Dataset items
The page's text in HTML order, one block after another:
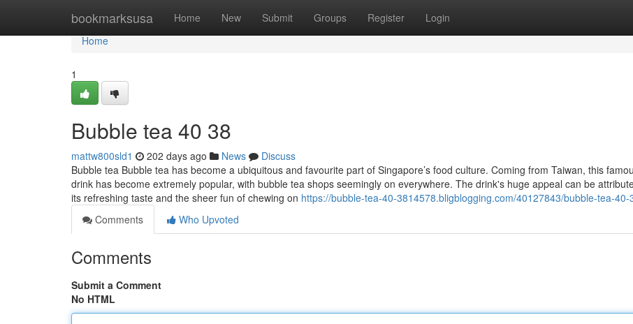
bookmarksusa Home New Submit Groups Register Login
Home
Home
1
Bubble tea​ 40 38
mattw800sld1 202 days ago News
Discuss
Bubble tea Bubble tea has become a ubiquitous and favourite part of Singapore’s food culture. Coming from Taiwan, this
drink has become extremely popular, with bubble tea shops seemingly on everywhere. The drink's huge appeal can be
its refreshing taste and the sheer fun of chewing on https://bubble-tea-40-3814578.bligblogging.com/40127843/bubble-tea-40-
Comments
Who Upvoted
Comments
Submit a Comment
No HTML

Task:
Please print the data above once more, exactly and without images.

Response for this exercise:
The page's text in HTML order, one block after another:
bookmarksusa Home New Submit Groups Register Login
Home
Home
1
Bubble tea​ 40 38
mattw800sld1 202 days ago News
Discuss
Bubble tea Bubble tea has become a ubiquitous and favourite part of Singapore’s food culture. Coming from Taiwan, this
drink has become extremely popular, with bubble tea shops seemingly on everywhere. The drink's huge appeal can be
its refreshing taste and the sheer fun of chewing on https://bubble-tea-40-3814578.bligblogging.com/40127843/bubble-tea-40-
Comments
Who Upvoted
Comments
Submit a Comment
No HTML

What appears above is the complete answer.